Летняя северная ночь минула быстро. В предутренних сумерках Светел стоял рядом с Ильгрой, глядя, как не далее чем в половине перестрела принимала боевой порядок Железная. Ялмаковичи неторопливо сдвигались клином. Нацеливали острый угол в серёдку кощейской ватаги, по виду не переродившейся в какое следует войско. Над клином плескала хвостом хищная длиннотелая Щука, тыл держало хуже одоспешенное, шумное Марнавино воинство. Оно покажет себя, когда латный клин расколет немногочисленную Сеггарову дружину, вспорет сшитую на живую нитку кощейскую рать.
Ещё дальше, на уступах берега, в ласточкиных гнёздах поместились стрельцы. Со снаряжёнными луками, с отворёнными тулами. Каждый наверняка высмотрел первую цель, нащупал нужную стрелу…
«Только в бою за мной не вздумай присматривать», – сказала Ильгра, пока они со Светелом были в шатре.
У него как раз лежала на уме такая забота.
«Почему?»
Воевница сладко зевнула, устраиваясь у него на плече.
«Потому что я за Неуступом копьё носила, когда ты в люльке орал».
Он дал обещание… Ильгра через раз побивала его в потешном бою. Вражеское оружие всё равно стало казаться особенно острым и смертоносным, а девичье тело под хилой кольчужкой – уязвимым и хрупким.
Теперь он с болезненной жадностью рассматривал вражеский строй. Искал знакомые лица. Вспоминал песню Кербоги о родных глазах под шеломом. Узнанных, когда стало поздно.
Ильгре, наверно, было грустней. Он лишь кое-кого встречал в Торожихе. Стяговница знала всех.
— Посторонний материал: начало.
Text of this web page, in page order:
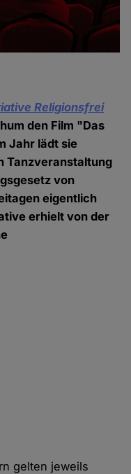
Religionsfrei
den Film "Das
Jahr lädt sie
Tanzveranstaltung
von
eigentlich
erhielt von der
gelten jeweils
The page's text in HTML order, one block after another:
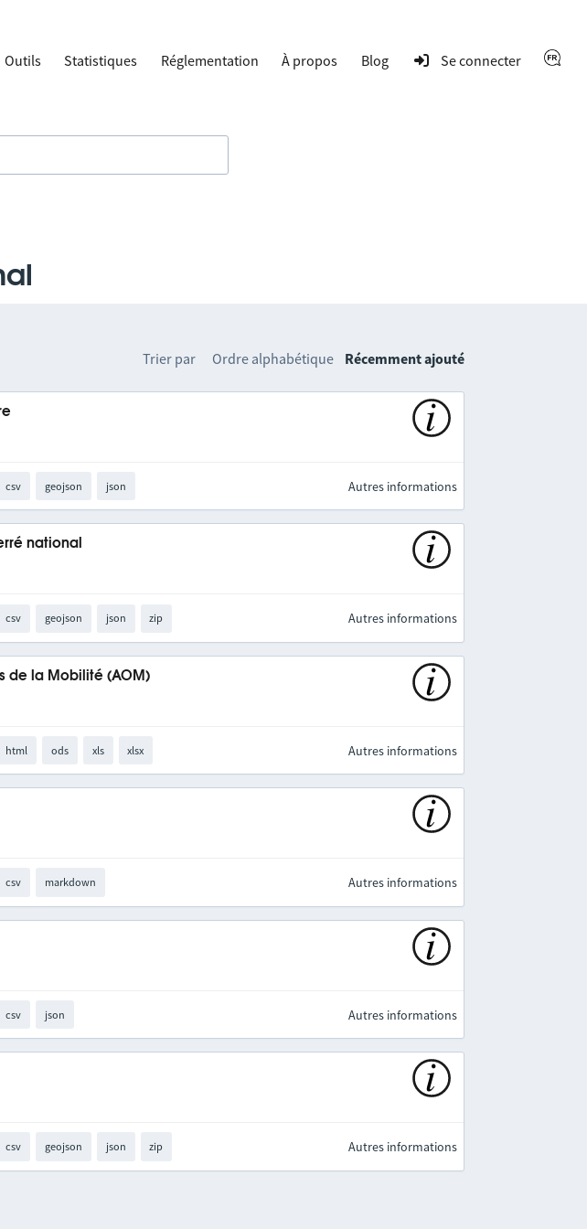
Outils Statistiques Réglementation À propos Blog Se connecter
Trier par Ordre alphabétique Récemment ajouté
csv geojson json Autres informations
national
csv geojson json zip Autres informations
de la Mobilité (AOM)
html ods xls xlsx Autres informations
csv markdown Autres informations
csv json Autres informations
csv geojson json zip Autres informations
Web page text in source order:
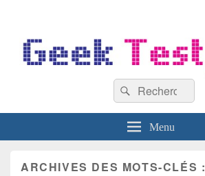
Recherche :
Rechercher
Menu
ARCHIVES DES MOTS-CLÉS :
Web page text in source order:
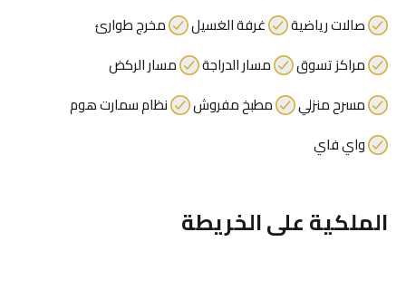
صالات رياضية
غرفة الغسيل
مخرج طوارئ
مراكز تسوق
مسار الدراجة
مسار الركض
مسرح منزلي
مطبخ مفروش
نظام سمارت هوم
واي فاي
الملكية على الخريطة
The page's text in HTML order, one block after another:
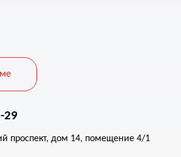
29
проспект, дом 14, помещение 4/1
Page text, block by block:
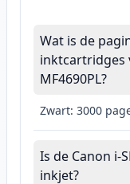
Wat is de
inktcartridges
MF4690PL?
Zwart: 3000
Is de Canon i-
inkjet?
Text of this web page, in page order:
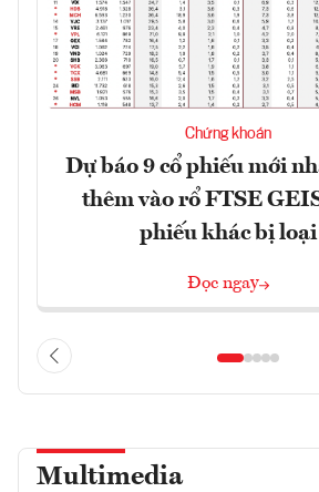
Chứng khoán
Dự báo 9 cổ phiếu mới
thêm vào rổ FTSE
phiếu khác bị loại
Đọc ngay
Multimedia
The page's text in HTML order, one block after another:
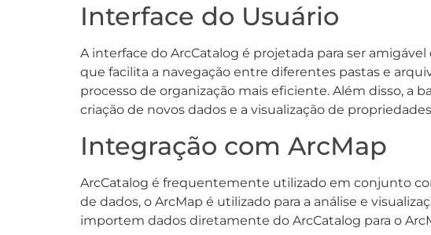
Interface do Usuário
A interface do ArcCatalog é projetada para ser
que facilita a navegação entre diferentes pastas e
processo de organização mais eficiente. Além disso, a
criação de novos dados e a visualização de
Integração com ArcMap
ArcCatalog é frequentemente utilizado em conjunto
de dados, o ArcMap é utilizado para a análise e
importem dados diretamente do ArcCatalog para o
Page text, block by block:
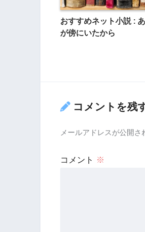
おすすめネット小説 :
が傍にいたから
コメントを残
メールアドレスが公開さ
コメント ※
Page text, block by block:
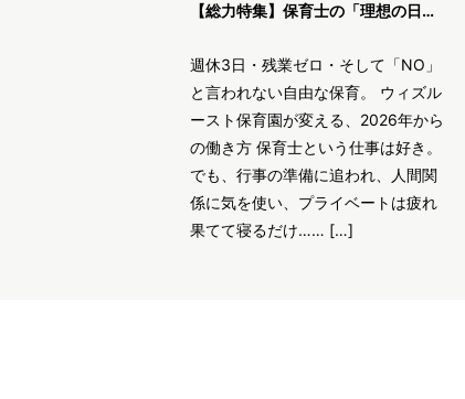
【総力特集】保育士の「理想の日常」がここにある。ウィズルースト保育園園長インタビュー
週休3日・残業ゼロ・そして「NO」
と言われない自由な保育。 ウィズル
ースト保育園が変える、2026年から
の働き方 保育士という仕事は好き。
でも、行事の準備に追われ、人間関
係に気を使い、プライベートは疲れ
果てて寝るだけ…… […]
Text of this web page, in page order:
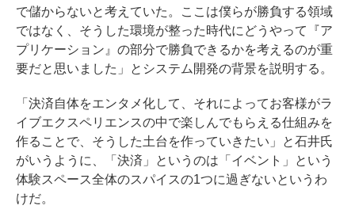
で儲からないと考えていた。ここは僕らが勝負する領域
ではなく、そうした環境が整った時代にどうやって『ア
プリケーション』の部分で勝負できるかを考えるのが重
要だと思いました」とシステム開発の背景を説明する。
「決済自体をエンタメ化して、それによってお客様がラ
イブエクスペリエンスの中で楽しんでもらえる仕組みを
作ることで、そうした土台を作っていきたい」と石井氏
がいうように、「決済」というのは「イベント」という
体験スペース全体のスパイスの1つに過ぎないというわ
けだ。
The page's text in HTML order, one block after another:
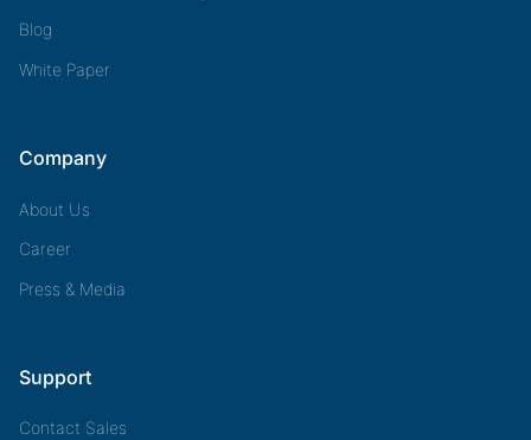
Blog
White Paper
Company
About Us
Career
Press & Media
Support
Contact Sales
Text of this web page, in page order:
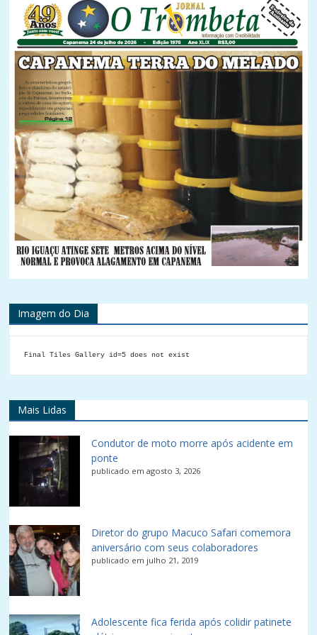
Imagem do Dia
Final Tiles Gallery id=5 does not exist
Mais Lidas
Condutor de moto morre após acidente em
ponte
publicado em agosto 3, 2026
Diretor do grupo Macuco Safari comemora
aniversário com seus colaboradores
publicado em julho 21, 2019
Adolescente fica ferida após colidir patinete
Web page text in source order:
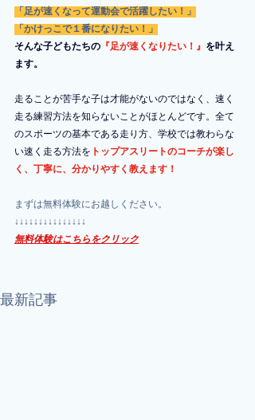
「足が速くなって運動会で活躍したい！」
「かけっこで１番になりたい！」
そんな子どもたちの 『足が速くなりたい！』 を叶え
ます。
走ることが苦手な子は才能がないのではなく、速く
走る練習方法を知らないことがほとんどです。全て
のスポーツの基本である走り方、学校では教わらな
い速く走る方法を トップアスリートのコーチが楽し
く、丁寧に、分かりやすく教えます！
まずは無料体験にお越しください。
↓↓↓↓↓↓↓↓↓↓↓↓↓↓↓
無料体験はこちらをクリック
最新記事
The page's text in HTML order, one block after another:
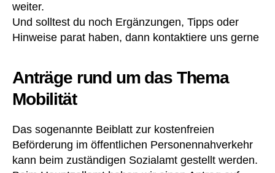
weiter.
Und solltest du noch Ergänzungen, Tipps oder
Hinweise parat haben, dann kontaktiere uns gerne
Anträge rund um das Thema
Mobilität
Das sogenannte Beiblatt zur kostenfreien
Beförderung im öffentlichen Personennahverkehr
kann beim zuständigen Sozialamt gestellt werden.
n
a
h
K
ra
n
e
n
k
In
fe
kt
I
R
K
F
Z
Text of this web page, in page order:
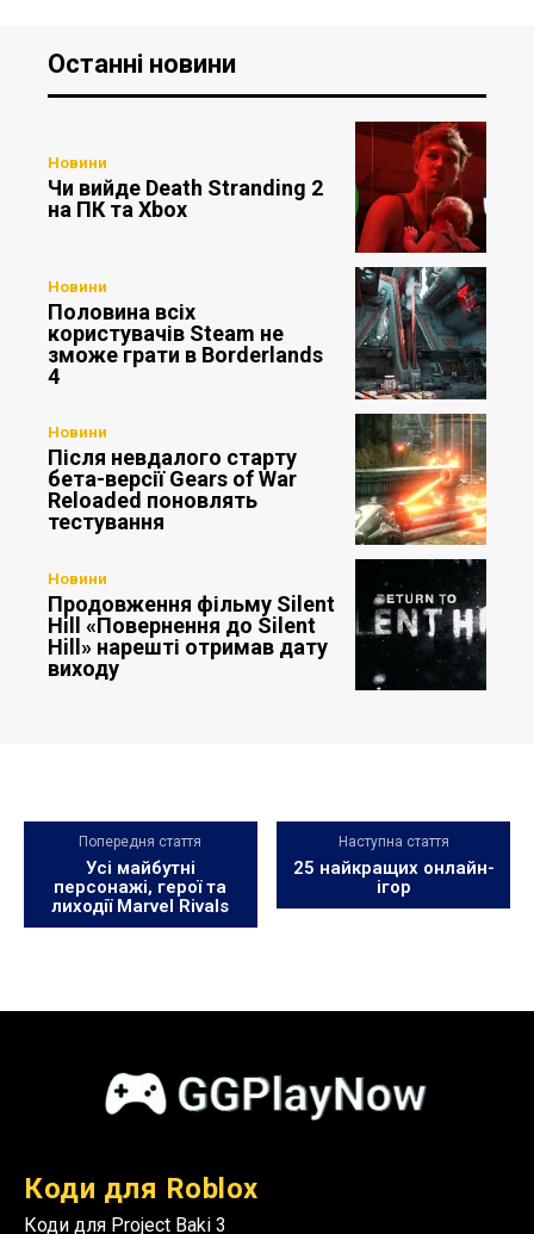
Останні новини
Новини
Чи вийде Death Stranding 2
на ПК та Xbox
Новини
Половина всіх
користувачів Steam не
зможе грати в Borderlands
4
Новини
Після невдалого старту
бета-версії Gears of War
Reloaded поновлять
тестування
Новини
Продовження фільму Silent
Hill «Повернення до Silent
Hill» нарешті отримав дату
виходу
Попередня стаття
Усі майбутні
персонажі, герої та
лиходії Marvel Rivals
Наступна стаття
25 найкращих онлайн-
ігор
Коди для Roblox
Коди для Project Baki 3
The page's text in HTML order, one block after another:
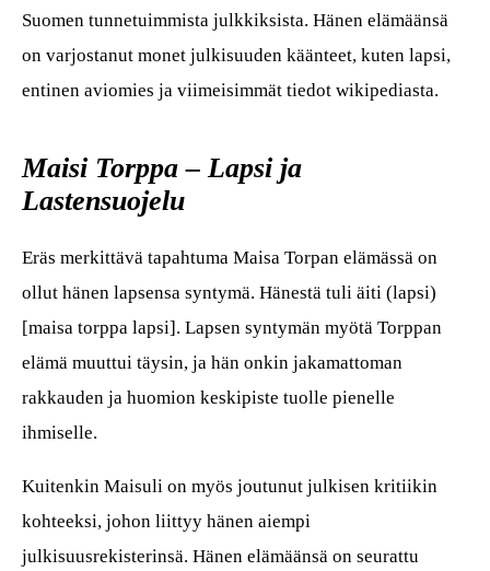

– Ведь отроком помню, – указала она на Лягая Мятую Рожу. – В самую Беду случилось драться у Пропадихи. Его тогда палицей обласкали…
«А ты небось скулу выправляла». Светел пытался вообразить, как стоял бы против Кочерги, спасённого в перепутном кружале. Против Весела… Косохлёста…
…Против Сквары…
«Нет!.. Нет!.. Ни за что!..»
– А вон Оскремётушка, умница наш, думающий боярин.
«Боярин?..»
Седой витязь поймал взгляд Ильгры. Сдержанно поклонился в ответ. Надел шлем, сдвинул, застёгивая, нащёчники, отчего голова стала расти прямо из плеч, а лицо скрыла кованая личина. Броня отгораживает воина от всего человеческого. Идущий решать о жизни и смерти идёт путями Богов.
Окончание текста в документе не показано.